### TASK DETAILS
An exact copy of every record, without the pictures, is what should come back.

### RECORDS
....

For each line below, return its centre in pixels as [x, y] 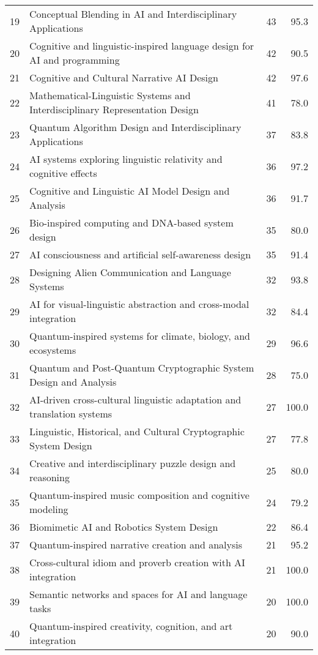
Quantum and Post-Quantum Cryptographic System [142, 368]
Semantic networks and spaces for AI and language [139, 594]
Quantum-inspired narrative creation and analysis [136, 545]
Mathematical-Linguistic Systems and [110, 95]
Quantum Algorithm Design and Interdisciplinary [135, 127]
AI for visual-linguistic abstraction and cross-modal [139, 304]
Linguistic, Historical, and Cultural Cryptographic [137, 431]
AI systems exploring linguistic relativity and [126, 159]
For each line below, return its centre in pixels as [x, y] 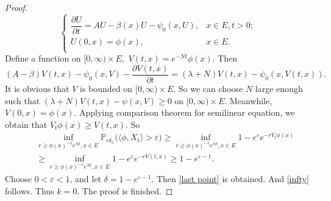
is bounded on [106, 88]
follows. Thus [30, 190]
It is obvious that [37, 88]
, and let [85, 178]
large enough [279, 88]
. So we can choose [208, 88]
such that [23, 100]
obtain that [26, 124]
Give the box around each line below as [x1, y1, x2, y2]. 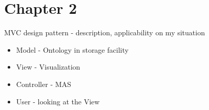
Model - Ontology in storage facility [16, 44, 129, 55]
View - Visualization [16, 61, 80, 72]
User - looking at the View [16, 96, 100, 106]
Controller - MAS [16, 78, 71, 89]
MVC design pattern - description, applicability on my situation [4, 27, 205, 38]

....

### FINISHED TASK
For each line below, return its centre in pixels as [x, y] 
Quantum and Post-Quantum Cryptographic System [142, 368]
Semantic networks and spaces for AI and language [139, 594]
Quantum-inspired narrative creation and analysis [136, 545]
Mathematical-Linguistic Systems and [110, 95]
Quantum Algorithm Design and Interdisciplinary [135, 127]
AI for visual-linguistic abstraction and cross-modal [139, 304]
Linguistic, Historical, and Cultural Cryptographic [137, 431]
AI systems exploring linguistic relativity and [126, 159]
For each line below, return its centre in pixels as [x, y] 
is bounded on [106, 88]
follows. Thus [30, 190]
It is obvious that [37, 88]
, and let [85, 178]
large enough [279, 88]
. So we can choose [208, 88]
such that [23, 100]
obtain that [26, 124]
Give the box around each line below as [x1, y1, x2, y2]. 
Model - Ontology in storage facility [16, 44, 129, 55]
View - Visualization [16, 61, 80, 72]
User - looking at the View [16, 96, 100, 106]
Controller - MAS [16, 78, 71, 89]
MVC design pattern - description, applicability on my situation [4, 27, 205, 38]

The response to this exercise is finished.